Australian rules footballer

Eden Zanker (born 11 November 1999) is an Australian rules footballer playing for Fremantle in the AFL Women's competition (AFLW).

== AFLW career ==
=== Melbourne (2018–2025) ===
Zanker was drafted by Melbourne with the club's first selection and sixth pick overall in the 2017 AFL Women's draft. She made her debut in a six-point win against at Casey Fields in round 5 of the 2018 season.

Zanker became an AFLW premiership player with the Demons during AFLW season seven in 2022. The following year she won the leading goalkicker award, finishing the home and away season with 20 goals, equal with her teammate and captain, Kate Hore. Her performances earned her a maiden selection in the All-Australian team, named on the interchange bench at the W Awards. In her final season with the Demons in 2025, she kicked 22 goals, including a five-goal, nine-mark performance against the West Coast Eagles in round 6. She completed her time at Melbourne having played 86 games and kicked 77 goals.

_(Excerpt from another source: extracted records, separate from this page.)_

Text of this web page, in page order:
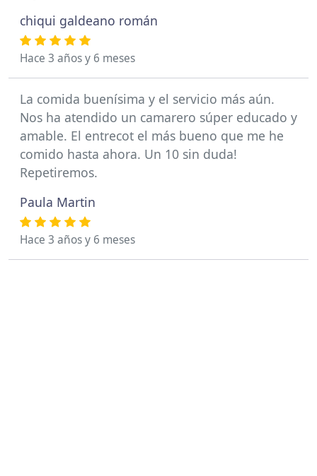
chiqui galdeano román
Hace 3 años y 6 meses
La comida buenísima y el servicio más aún.
Nos ha atendido un camarero súper educado y
amable. El entrecot el más bueno que me he
comido hasta ahora. Un 10 sin duda!
Repetiremos.
Paula Martin
Hace 3 años y 6 meses
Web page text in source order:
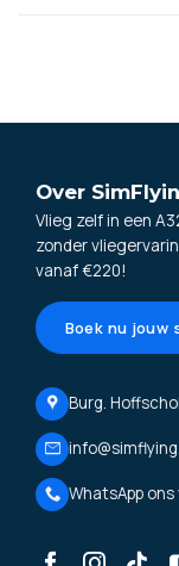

=== Fremantle (2026–present) ===
On 7 December 2025, Zanker was traded to the Fremantle alongside teammate Lily Johnson in a major multi-pick deal. Fremantle parted with draft picks 9, 27, 81, and a future second-round selection to secure Zanker on a four-year contract.

==Personal life==
Zanker grew up in a farm in Natya, Victoria, near the Victoria - New South Wales border. She has worked as a plumber and groundskeeper.
She now lives with her partner Nikita.